II Conferência da ONU sobre os Oceanos revelou a inexistência de santuários livres dos impactos negativos da economia humana. A existência de uma pesca de arrasto, recebendo subsídios públicos, responsável pelo empobrecimento, ou total destruição, de 50 milhões de Km2 (quase 10% de toda a superfície da Terra!), e libertando tanto carbono para a atmosfera como o do transporte aéreo, seria suficiente para demonstrar que existe uma brutal assimetria entre o poderio destrutivo da tecnologia e a anemia das instituições políticas e jurídicas, incapazes de romperem a sua cumplicidade com os interesses económicos que governam o mundo. Apesar de tudo, valeu a pena. Percebemos como a ONU é hoje uma frágil vela esfarrapada, tentando não naufragar sob os impetuosos ventos do futuro. Mas não me atrevo a sugerir que não ter vela alguma fosse preferível à rasgada vela da ONU…
Há pelo menos duas décadas que, ativa ou passivamente, as grandes potências se desinteressaram da ONU. Por isso, cada vez mais, quando o que está em causa é o património comum da humanidade, abandonou-se o recurso a Convenções-Quadro servidas por protocolos vinculativos (como foi o caso da Convenção do ozono de 1985, servida pelo protocolo de Montreal de 1987, ou da Convenção climática de 1992, servida pelo protocolo de Quioto de 1997). Em vez de compromisso, monitorização independente, possibilidade de sanções, as grandes potências preferem “acordos”, que são criaturas inofensivas à margem do direito internacional. Dão muitas palmas e lágrimas emocionadas no final das cimeiras, mas não afetam o rumo dos negócios do mundo. Basta olhar para esse fracasso anunciado, que sempre foi o Acordo de Paris, para perceber o lastimoso estado do “direito das gentes” nesta época do capitalismo neoliberal triunfante.

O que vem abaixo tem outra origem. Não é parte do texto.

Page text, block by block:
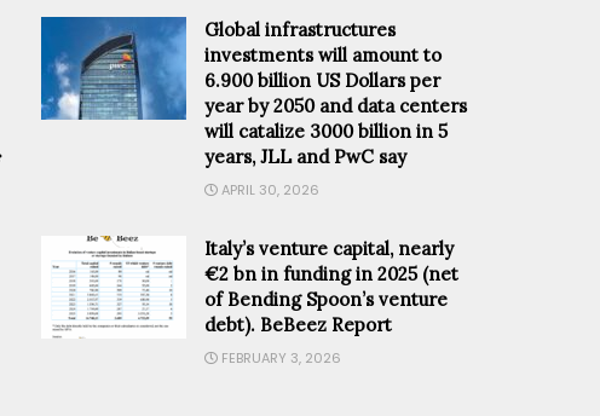
Global infrastructures
investments will amount to
6.900 billion US Dollars per
year by 2050 and data centers
will catalize 3000 billion in 5
years, JLL and PwC say
APRIL 30, 2026
Italy’s venture capital, nearly
€2 bn in funding in 2025 (net
of Bending Spoon’s venture
debt). BeBeez Report
FEBRUARY 3, 2026
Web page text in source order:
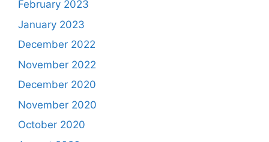
February 2023
January 2023
December 2022
November 2022
December 2020
November 2020
October 2020
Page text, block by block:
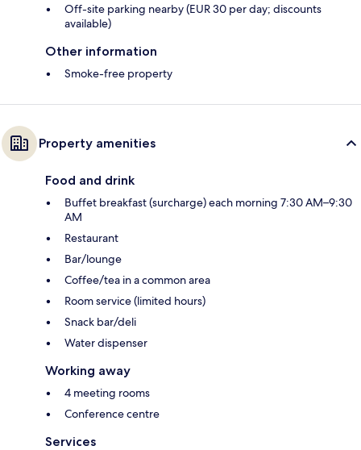
Off-site parking nearby (EUR 30 per day; discounts
available)
Other information
Smoke-free property
Property amenities
Food and drink
Buffet breakfast (surcharge) each morning 7:30 AM–9:30
AM
Restaurant
Bar/lounge
Coffee/tea in a common area
Room service (limited hours)
Snack bar/deli
Water dispenser
Working away
4 meeting rooms
Conference centre
Services
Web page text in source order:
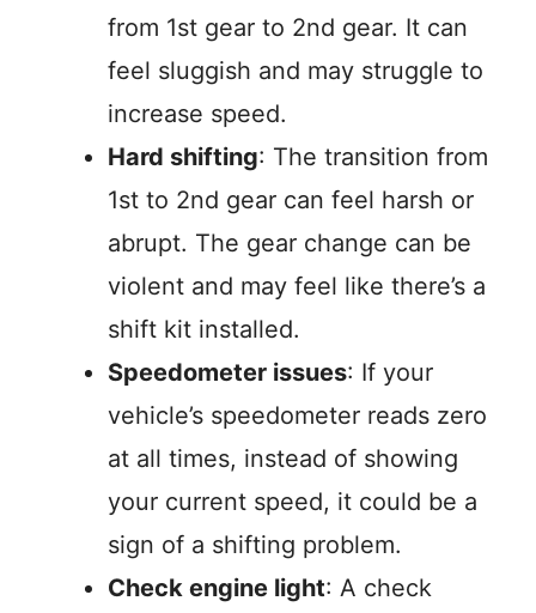
from 1st gear to 2nd gear. It can
feel sluggish and may struggle to
increase speed.
Hard shifting: The transition from
1st to 2nd gear can feel harsh or
abrupt. The gear change can be
violent and may feel like there’s a
shift kit installed.
Speedometer issues: If your
vehicle’s speedometer reads zero
at all times, instead of showing
your current speed, it could be a
sign of a shifting problem.
Check engine light: A check
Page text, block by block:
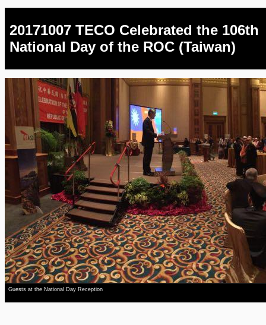
20171007 TECO Celebrated the 106th
National Day of the ROC (Taiwan)
Guests at the National Day Reception
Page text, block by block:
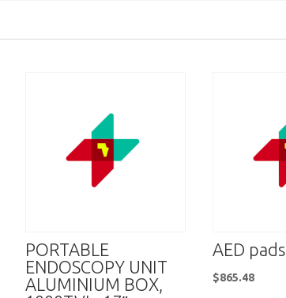
PORTABLE
ENDOSCOPY UNIT
ALUMINIUM BOX,
AED pads
$865.48
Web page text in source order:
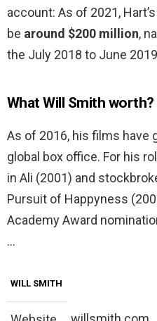
account: As of 2021,
be around $200 million,
the July 2018 to June
What Will Smith worth?
As of 2016, his films have
global box office. For his
in Ali (2001) and
Pursuit of Happyness
Academy Award
…
WILL SMITH

Ficou visível na Conferência dos Oceanos que o essencial é a urgência de mudar a relação entre a economia e a natureza. A economia sempre dependeu da natureza. O valor económico parasita o valor natural. O problema é que a crise global do ambiente e clima constitui o auge sem regresso de uma economia que devora, simplifica e aniquila a natureza viva. Por isso, poderemos chamar com inteiro rigor à economia entrópica do nosso tempo, uma necroeconomia (uma economia da morte), Na Conferência dos Oceanos vislumbrou-se outra economia. Uma que é capaz de preservar os ecossistemas – criando, por exemplo, áreas marinhas protegidas – aumentando também o rendimento económico de pescarias que respeitem os critérios da sustentabilidade. Uma economia que, em vez de arrasar a vida dos fundos marinhos, a estuda, aprendendo a criar medicamentos, novos alimentos, novos materiais biodegradáveis. Uma economia, que em vez de causar tragédias ecológicas a minerar o petróleo ou minerais raros nessa filigrana delicada que são os habitats do mar profundo, tem a ousadia de olhar para cima da coluna de água, fazendo dos ventos marinhos uma poderosa fonte de energia renovável. A essa economia, que trabalha com a natureza e a vida e não contra elas, poderemos chamar bioeconomia. Sabendo que Portugal está próximo de alargar a sua área de jurisdição oceânica de 1,7 para 3,8 milhões de Km2, 40 vezes a sua área terrestre, então talvez fosse possível vislumbrar uma vereda estreita até ao futuro. Precisamos, todavia, de ter a inteligência e o coração no sítio certo para ousarmos a revolução pacífica da bioeconomia.